Once back on Indonesian soil, the authorities could charge the returnees based on three clauses in the current anti-terrorism law. The first is that women and children – aged 12 to 18 – could be charged for being members of a terrorist organisation, in this instance, IS. They may also face the following two charges:
First, for participating in IS training – military or non-military. At least two IS official videos in 2015 and 2016 showed tens of seemingly Indonesian children being indoctrinated in an IS school supposedly in the land of the Caliphate ie Syria, participating in military training and pledging their loyalty to IS by burning their passports. We know of one child, Shamil Mohammed, currently held at an SDF refugee camp, who has received IS’ indoctrination and weaponry training whilst in Syria with his family.
Not Mere Followers
As yet, there is no information on whether Indonesian women in IS have received any military training. However, they were housed in an IS camp for women upon reaching Syria. If indoctrination by IS in camps or schools is categorised as a form of training by the Indonesian authorities, these women and children may also be charged under the current anti-terrorism law.

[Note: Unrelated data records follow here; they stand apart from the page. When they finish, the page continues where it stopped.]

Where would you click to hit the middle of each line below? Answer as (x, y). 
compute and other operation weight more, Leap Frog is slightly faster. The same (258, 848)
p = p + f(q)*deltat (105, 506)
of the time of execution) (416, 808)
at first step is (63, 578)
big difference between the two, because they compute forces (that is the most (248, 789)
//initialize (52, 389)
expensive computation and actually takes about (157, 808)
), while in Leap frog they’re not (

Second, for creating or spreading terrorist propaganda, or recruiting people to join IS. Some Indonesian women who joined IS were not mere followers of their husbands, but had active roles as they created and disseminated IS propaganda for the Indonesian audience.
The most prolific was Umm Shabrina aka Siti Khadijah – the administrator of pro-IS Indonesian website, Khilafah Daulah Islamiyyah. Her postings on social media account were known to have inspired at least one man to join IS; in 2015, he was killed at Sinjar Mount, Iraq.
Challenges: Reality More Complicated
While on paper the current anti-terrorism law will allow the Indonesian authorities to charge the women and children returnees, the reality is more complicated. They may be charged with joining IS; children aged 12 to 18 shall be charged in a juvenile court. However, would the additional charges – participation in training; creating or spreading terrorist propaganda; recruiting people to join IS – be applied to them as well? There are legal and social challenges to this issue.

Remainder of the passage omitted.